By Patrick McCreesh
In the show Ted Lasso, Coach Lasso famously asks a struggling player, “What’s the happiest animal on earth?” The answer: “A goldfish. It has a 10-second memory.” It’s a charming metaphor, reminding us to let go of mistakes. But for leaders, forgetting isn’t so simple. Many are stuck—not in past errors—but in the invisible grip of beliefs and ideas that quietly steer their decisions.
Muriel Wilkins’ The Hidden Beliefs That Hold Leaders Back offers a candid roadmap through the internal obstacles that subtly undermine leadership. From perfectionism (“I can’t make a mistake”) to over-responsibility (“I need to be involved”), these blockers aren’t strategic flaws—they’re psychological reflexes. They arise from deep-seated beliefs, often masked by achievement or action and they can be hard to name. And yet, as Wilkins explains, identifying, unpacking, and reframing these blockers is the key to transformation.
But what if those beliefs are more than just cognitive habits? What if they are rooted in something even more primal?
As Victoria Grady and I offer in our book, Stuck, the missing piece of understanding is often an understanding of attachment. Drawing on decades of research and thousands of assessments, Stuck reveals that people—especially in times of change—form attachments to people, processes, places, and even objects as a way of maintaining psychological safety. These attachments are rooted in mental models and behaviors from past experiences and when these attachments are threatened or removed, individuals experience a form of loss. And loss, as we know from psychology and life, activates resistance.
Now, imagine the leader whose blocker is “I know I’m right.” As Wilkins describes, this belief can come from years of reinforcement and reward for being the smartest in the room. However, it might also be an attachment—to expertise, to identity, to control. The blocker isn’t just mental; it’s emotional. The leader is holding on not just to a belief, but to a sense of self that feels essential.
That’s why leaders don’t evolve simply by learning new tools. They evolve by releasing old identities. In Stuck, we describe how transitional objects—small symbolic practices or rituals—can help individuals let go of what was and reach for what’s next. In Wilkins’ terms, these objects can become anchors for new beliefs. “I can’t make a mistake” becomes “My focus is excellence, not avoiding failure” when the leader finds a new place to derive confidence and trust.

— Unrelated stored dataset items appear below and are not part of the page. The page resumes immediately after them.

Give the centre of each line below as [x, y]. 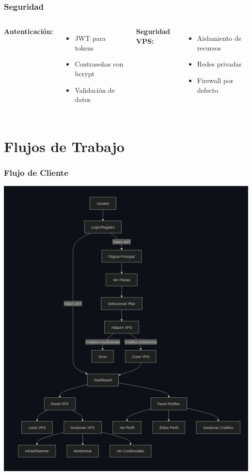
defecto [208, 90]
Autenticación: [29, 31]
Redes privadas [219, 64]
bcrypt [85, 73]
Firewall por [215, 80]
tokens [84, 47]
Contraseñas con [99, 64]
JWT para [90, 38]

When organizational change and leadership transformations, it is not because people don’t understand what new behavior they need, but because they haven’t processed the why behind their resistance.
The path forward isn’t always found in strategies or structures—it’s in the stories we tell ourselves. Leaders need to either embrace our memory, emotion, and past learning to find a way to demonstrate new behaviors OR we need to let go of those very pieces holding us back.